The offices of Zakdan, Inc. were deserted by three o’clock the next afternoon. The entire company had been invited to a memorial service for Jim Stoddard. Whether they’d all actually gone to Trinity Episcopal was a matter of speculation, but they’d certainly cleared out by the appointed time, and that left us with an opportunity. One that I was having a hard time convincing Brenda and Eileen to take advantage of.

“But Charley,” Eileen reminded me, “Mike and Jack already searched everyone’s offices.”

“But they don’t know everyone as well as we do,” I argued. “We might be able to notice something they missed.”

Simon joined us in the conference room, closing the glass door behind him. “Don’t bother,” he said. “I had the same idea. I’ve been up on the fourth floor, and everything interesting is locked up tight.”

“You actually tried to break into someone’s office?” Eileen’s eyebrows went up.

“Morgan’s.”

“He’s not a suspect!” Brenda looked shocked.

“Why not?” Simon demanded. “I mean, why is it that we’ve never suspected his motives in all of this?”

“Mainly because he’s the one who asked us to investigate it,” I reminded him.

“Still.” Simon slouched into a chair. “I have a feeling about him.”

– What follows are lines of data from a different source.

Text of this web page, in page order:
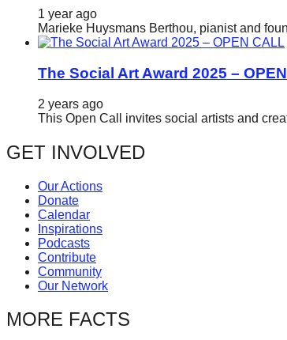
1 year ago
Marieke Huysmans Berthou, pianist and
The Social Art Award 2025 –
2 years ago
This Open Call invites social artists and
GET INVOLVED
Our Actions
Donate
Calendar
Inspirations
Podcasts
Contribute
Community
Our Network
MORE FACTS
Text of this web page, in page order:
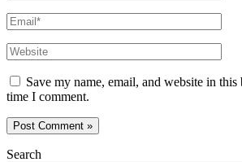
Email*
Website
Save my name, email, and website in
time I comment.
Search
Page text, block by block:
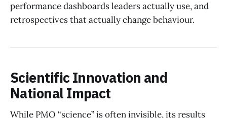
performance dashboards leaders actually use, and
retrospectives that actually change behaviour.
Scientific Innovation and
National Impact
While PMO “science” is often invisible, its results
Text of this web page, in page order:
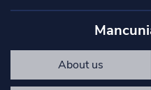
About us
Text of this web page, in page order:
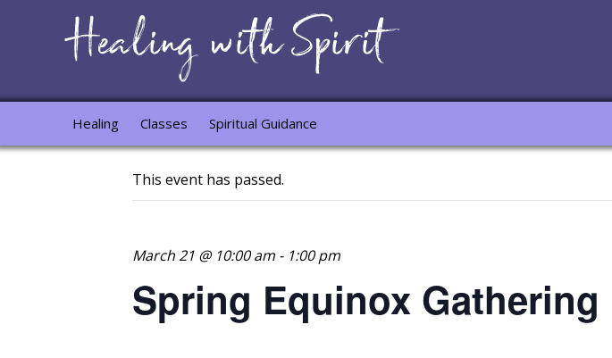
Healing Classes Spiritual Guidance
This event has passed.
March 21 @ 10:00 am - 1:00 pm
Spring Equinox Gathering
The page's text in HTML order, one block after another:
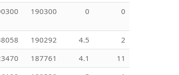
190300 0 0
190292 4.5
2
187761 4.1
11
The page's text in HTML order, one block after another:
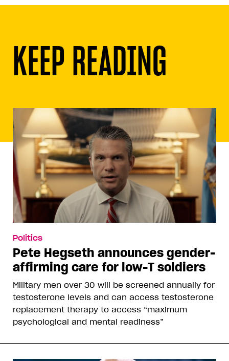
KEEP READING
Politics
Pete Hegseth announces gender-
affirming care for low-T soldiers
Military men over 30 will be screened annually for
testosterone levels and can access testosterone
replacement therapy to access “maximum
psychological and mental readiness”
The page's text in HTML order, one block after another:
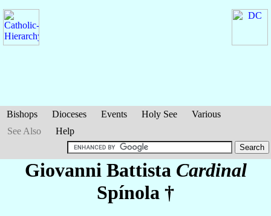
Bishops Dioceses Events Holy See
Various
See Also
Help
Giovanni Battista Cardinal
Spínola †
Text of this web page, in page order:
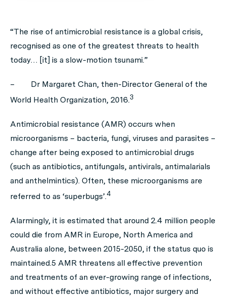
“The rise of antimicrobial resistance is a global crisis,
recognised as one of the greatest threats to health
today… [it] is a slow-motion tsunami.”
–
Dr Margaret Chan, then-Director General of the
World Health Organization, 2016.3
Antimicrobial resistance (AMR) occurs when
microorganisms – bacteria, fungi, viruses and parasites –
change after being exposed to antimicrobial drugs
(such as antibiotics, antifungals, antivirals, antimalarials
and anthelmintics). Often, these microorganisms are
referred to as ‘superbugs’.4
Alarmingly, it is estimated that around 2.4 million people
could die from AMR in Europe, North America and
Australia alone, between 2015-2050, if the status quo is
maintained.5 AMR threatens all effective prevention
and treatments of an ever-growing range of infections,
and without effective antibiotics, major surgery and
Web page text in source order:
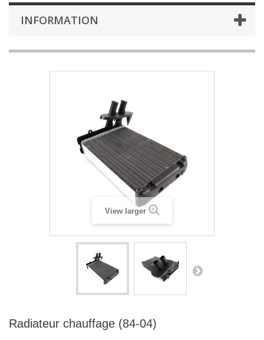
INFORMATION
View larger
Radiateur chauffage (84-04)
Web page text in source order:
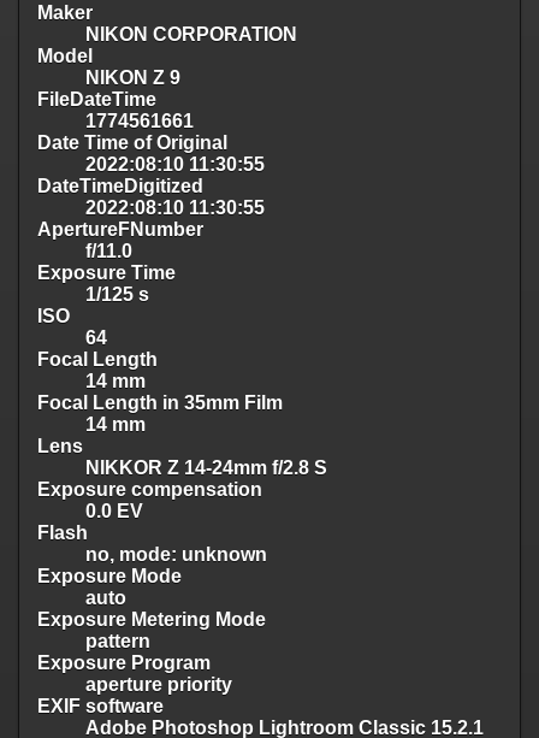
Maker
NIKON CORPORATION
Model
NIKON Z 9
FileDateTime
1774561661
Date Time of Original
2022:08:10 11:30:55
DateTimeDigitized
2022:08:10 11:30:55
ApertureFNumber
f/11.0
Exposure Time
1/125 s
ISO
64
Focal Length
14 mm
Focal Length in 35mm Film
14 mm
Lens
NIKKOR Z 14-24mm f/2.8 S
Exposure compensation
0.0 EV
Flash
no, mode: unknown
Exposure Mode
auto
Exposure Metering Mode
pattern
Exposure Program
aperture priority
EXIF software
Adobe Photoshop Lightroom Classic 15.2.1
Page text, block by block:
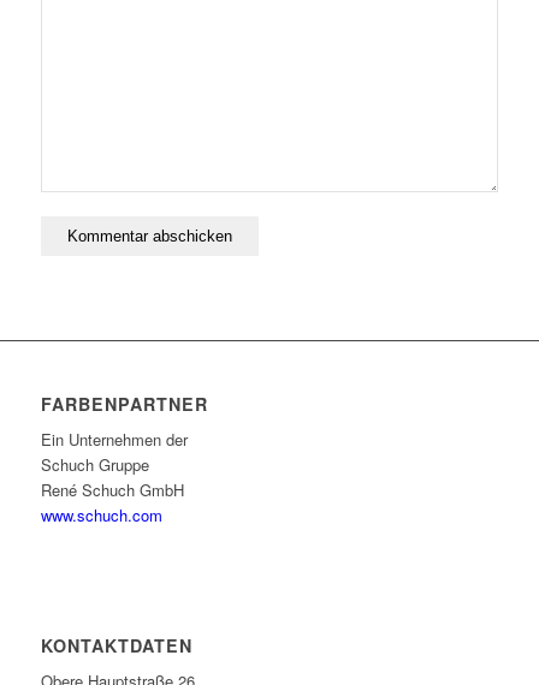
FARBENPARTNER
Ein Unternehmen der
Schuch Gruppe
René Schuch GmbH
www.schuch.com
KONTAKTDATEN
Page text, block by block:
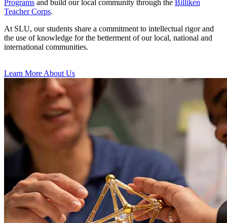
Programs and build our local community through the Billiken
Teacher Corps.
At SLU, our students share a commitment to intellectual rigor and
the use of knowledge for the betterment of our local, national and
international communities.
Learn More About Us
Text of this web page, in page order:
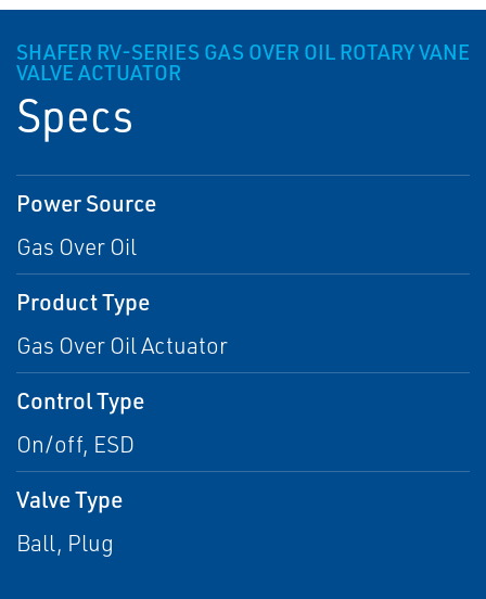
SHAFER RV-SERIES GAS OVER OIL ROTARY VANE
VALVE ACTUATOR
Specs
Power Source
Gas Over Oil
Product Type
Gas Over Oil Actuator
Control Type
On/off, ESD
Valve Type
Ball, Plug
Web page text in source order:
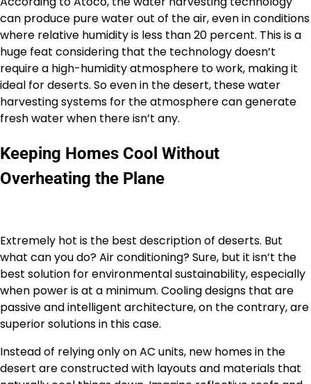
can produce pure water out of the air, even in conditions
where relative humidity is less than 20 percent. This is a
huge feat considering that the technology doesn’t
require a high-humidity atmosphere to work, making it
ideal for deserts. So even in the desert, these water
harvesting systems for the atmosphere can generate
fresh water when there isn’t any.
Keeping Homes Cool Without
Overheating the Plane
Extremely hot is the best description of deserts. But
what can you do? Air conditioning? Sure, but it isn’t the
best solution for environmental sustainability, especially
when power is at a minimum. Cooling designs that are
passive and intelligent architecture, on the contrary, are
superior solutions in this case.
Instead of relying only on AC units, new homes in the
desert are constructed with layouts and materials that
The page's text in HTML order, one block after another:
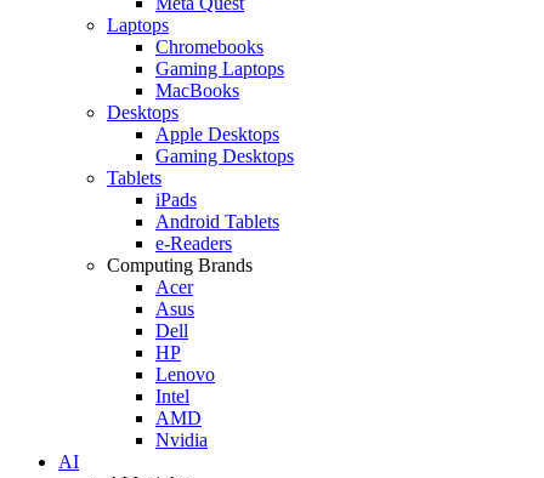
Laptops
Chromebooks
Gaming Laptops
MacBooks
Desktops
Apple Desktops
Gaming Desktops
Tablets
iPads
Android Tablets
e-Readers
Computing Brands
Acer
Asus
Dell
HP
Lenovo
Intel
AMD
Nvidia
AI
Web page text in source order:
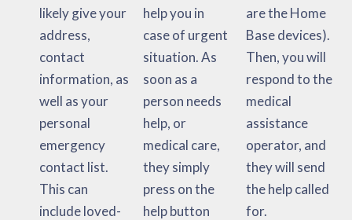
likely give your
address,
contact
information, as
well as your
personal
emergency
contact list.
This can
include loved-
help you in
case of urgent
situation. As
soon as a
person needs
help, or
medical care,
they simply
press on the
help button
are the Home
Base devices).
Then, you will
respond to the
medical
assistance
operator, and
they will send
the help called
for.
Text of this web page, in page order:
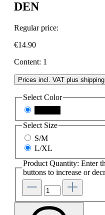
DEN
Regular price:
€14.90
Content: 1
Prices incl. VAT plus
Select Color
Select Size
S/M
L/XL
Product Quantity: Enter
buttons to increase or
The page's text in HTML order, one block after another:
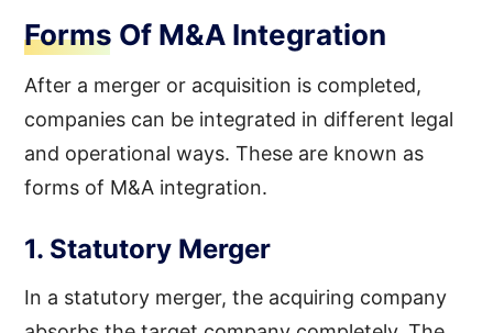
Forms Of M&A Integration
After a merger or acquisition is completed,
companies can be integrated in different legal
and operational ways. These are known as
forms of M&A integration.
1. Statutory Merger
In a statutory merger, the acquiring company
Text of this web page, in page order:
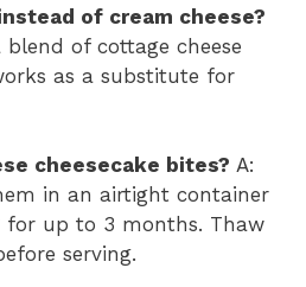
of cream cheese?
of cottage cheese
as a substitute for
cheesecake bites? A:
in an airtight container
for up to 3 months. Thaw
serving.
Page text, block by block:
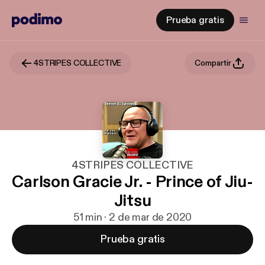
Prueba gratis
4STRIPES COLLECTIVE Compartir
4STRIPES COLLECTIVE
Carlson Gracie Jr. - Prince of Jiu-
Jitsu
51 min · 2 de mar de 2020
Prueba gratis
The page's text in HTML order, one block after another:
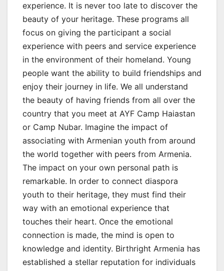
experience. It is never too late to discover the
beauty of your heritage. These programs all
focus on giving the participant a social
experience with peers and service experience
in the environment of their homeland. Young
people want the ability to build friendships and
enjoy their journey in life. We all understand
the beauty of having friends from all over the
country that you meet at AYF Camp Haiastan
or Camp Nubar. Imagine the impact of
associating with Armenian youth from around
the world together with peers from Armenia.
The impact on your own personal path is
remarkable. In order to connect diaspora
youth to their heritage, they must find their
way with an emotional experience that
touches their heart. Once the emotional
connection is made, the mind is open to
knowledge and identity. Birthright Armenia has
established a stellar reputation for individuals
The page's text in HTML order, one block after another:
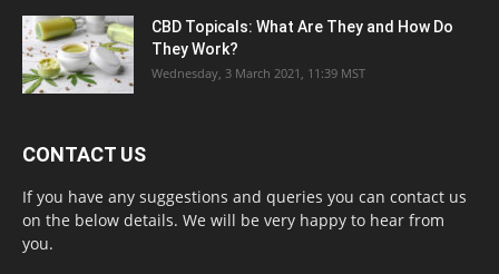
CBD Topicals: What Are They and How Do
They Work?
Wednesday, 3 March 2021, 11:39 MST
CONTACT US
If you have any suggestions and queries you can contact us
on the below details. We will be very happy to hear from
you.
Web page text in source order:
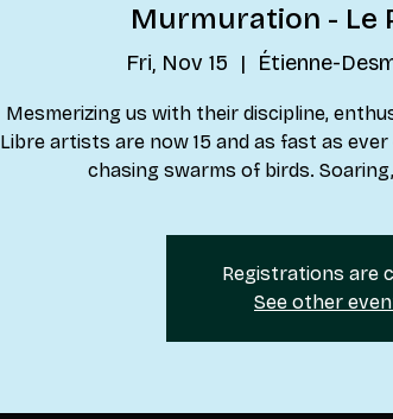
Murmuration - Le
Fri, Nov 15
  |
Étienne-
Mesmerizing us with their discipline,
Libre artists are now 15 and as fast as
chasing swarms of birds.
Registrations are
See other
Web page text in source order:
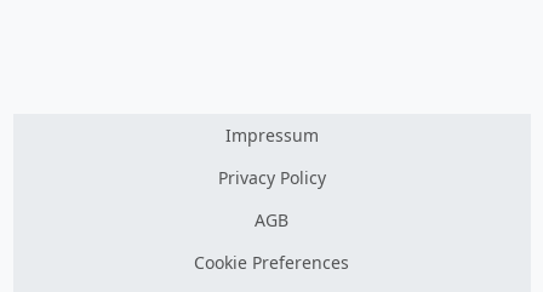
Impressum
Privacy Policy
AGB
Cookie Preferences
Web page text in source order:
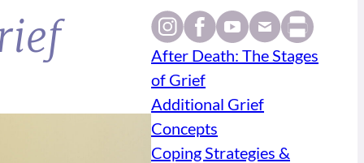
After Death: The Stages
of Grief
Additional Grief
Concepts
Coping Strategies &
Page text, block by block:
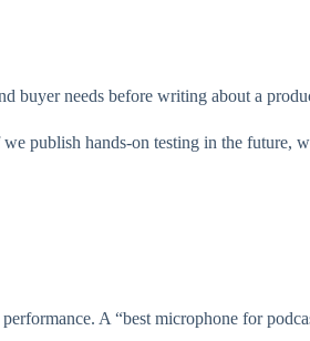
buyer needs before writing about a
publish hands-on testing in the future,
A “best microphone for
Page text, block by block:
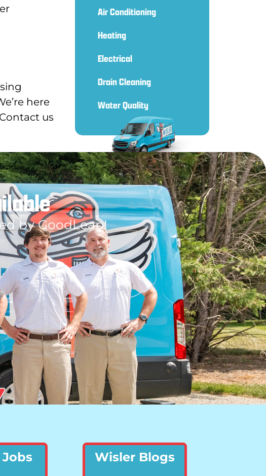
here
us
Air Conditioning
Heating
Electrical
Drain Cleaning
Water Quality
by GoodLeap!
Wisler Blogs
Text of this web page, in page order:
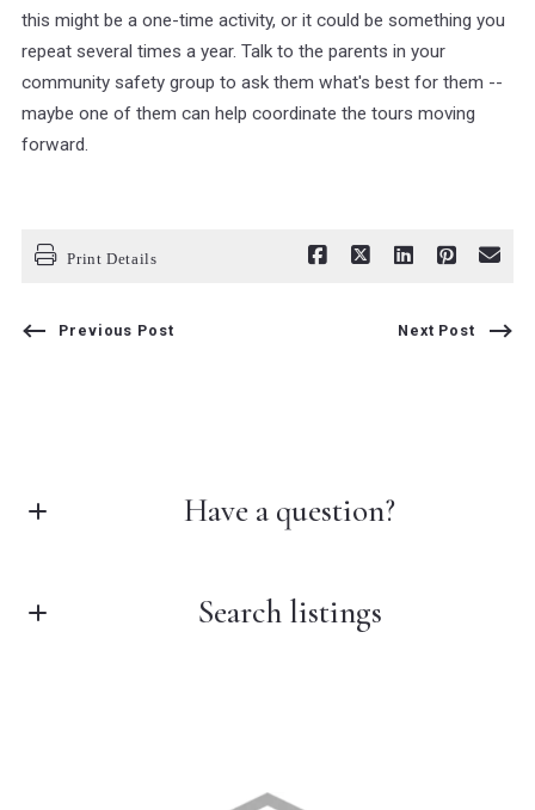
this might be a one-time activity, or it could be something you
repeat several times a year. Talk to the parents in your
community safety group to ask them what's best for them --
maybe one of them can help coordinate the tours moving
forward.
Print Details
Previous Post Next Post
Have a question?
First Name* Search listings
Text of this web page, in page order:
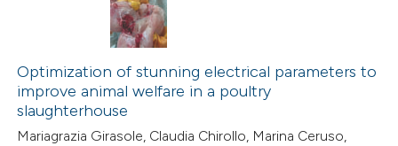
Optimization of stunning electrical parameters to
improve animal welfare in a poultry
slaughterhouse
Mariagrazia Girasole, Claudia Chirollo, Marina Ceruso,
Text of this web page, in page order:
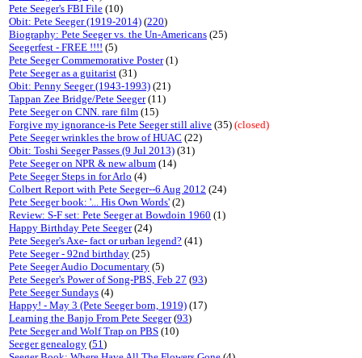
Pete Seeger's FBI File (10)
Obit: Pete Seeger (1919-2014) (220)
Biography: Pete Seeger vs. the Un-Americans (25)
Seegerfest - FREE !!!! (5)
Pete Seeger Commemorative Poster(1)
Pete Seeger as a guitarist (31)
Obit: Penny Seeger (1943-1993) (21)
Tappan Zee Bridge/Pete Seeger(11)
Pete Seeger on CNN. rare film (15)
Forgive my ignorance-is Pete Seeger still alive (35) (closed)
Pete Seeger wrinkles the brow of HUAC (22)
Obit: Toshi Seeger Passes (9 Jul 2013) (31)
Pete Seeger on NPR & new album (14)
Pete Seeger Steps in for Arlo (4)
Colbert Report with Pete Seeger--6 Aug 2012 (24)
Pete Seeger book: '... His Own Words' (2)
Review: S-F set: Pete Seeger at Bowdoin 1960 (1)
Happy Birthday Pete Seeger(24)
Pete Seeger's Axe- fact or urban legend? (41)
Pete Seeger - 92nd birthday (25)
Pete Seeger Audio Documentary (5)
Pete Seeger's Power of Song-PBS, Feb 27 (93)
Pete Seeger Sundays (4)
Happy! - May 3 (Pete Seeger born, 1919) (17)
Learning the Banjo From Pete Seeger(93)
Pete Seeger and Wolf Trap on PBS (10)
Seeger genealogy (51)
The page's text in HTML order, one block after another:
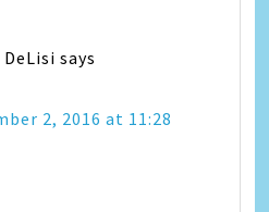
DeLisi says
2, 2016 at 11:28
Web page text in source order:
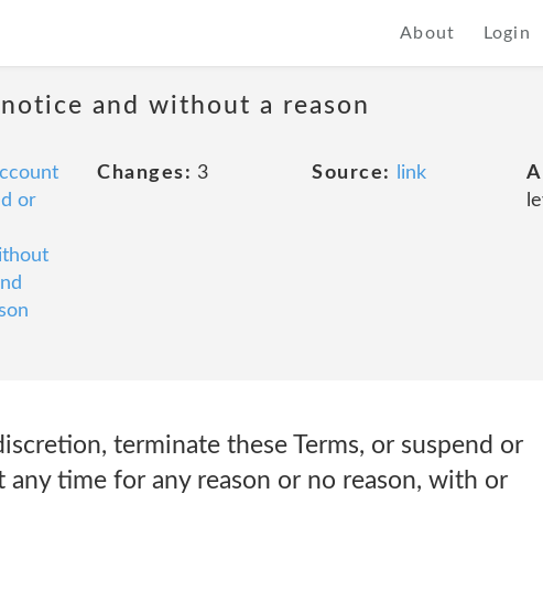
About Login
and without a reason
or
Changes: 3 Source: link
terminate these Terms, or suspend or
time for any reason or no reason, with or
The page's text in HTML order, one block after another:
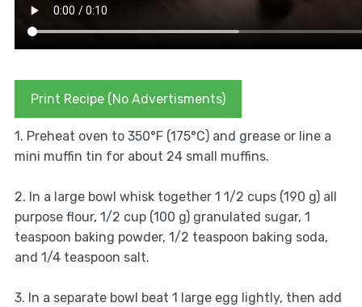
Print Recipe (No Advertisments)
1. Preheat oven to 350°F (175°C) and grease or line a
mini muffin tin for about 24 small muffins.
2. In a large bowl whisk together 1 1/2 cups (190 g) all
purpose flour, 1/2 cup (100 g) granulated sugar, 1
teaspoon baking powder, 1/2 teaspoon baking soda,
and 1/4 teaspoon salt.
3. In a separate bowl beat 1 large egg lightly, then add
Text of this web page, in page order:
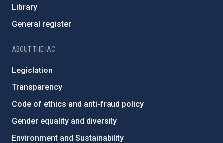
Library
General register
ABOUT THE IAC
Legislation
Transparency
Code of ethics and anti-fraud policy
Gender equality and diversity
Environment and Sustainability
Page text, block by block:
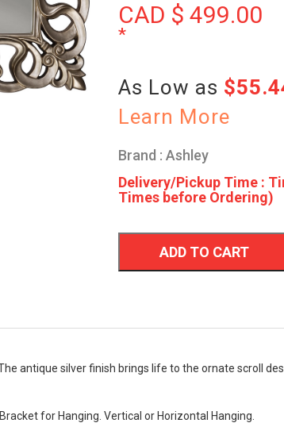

“Now that’s interesting,” Brenda said. “I was reading another of those business books last night, and the main thesis was that, regardless of how well we delude ourselves into believing we’re all critical thinkers, most of us make up our minds about most of the important things in life in a split-second, gut-instinct flash.” She looked around the room.

“I read that book a few months ago,” Eileen said. “It certainly explains some things about politics. Do you realize—”

“Politics aside,” Brenda interrupted. “I want to try something. I’m going to ask each of you a question, and I want you to answer—don’t think, don’t justify, don’t do anything but answer—with the first thing that pops into your head.”

Why not? Nothing else had worked.

Brenda stood, and did a good imitation of a cobra about to strike.

“Eileen, who killed Jim Stoddard?”

“Bob Adams.” Eileen answered immediately, then gave Brenda an astonished look. “I can’t believe I said that.”

“But you did,” Brenda answered. “Simon, quick, who wrote the software virus?”

“Jim Stoddard,” Simon replied. “I know it makes no sense, but if you want my gut reactions—”

“Charley,” Brenda cut him off to turn to me. “Who killed Clara?”

“MoM,” I answered. Then my jaw dropped. “But I really don’t think she did, I mean…why would she?”

Brenda sat down again, looking defeated. “I have no idea. According to the book, that should have given us a really clear indication.”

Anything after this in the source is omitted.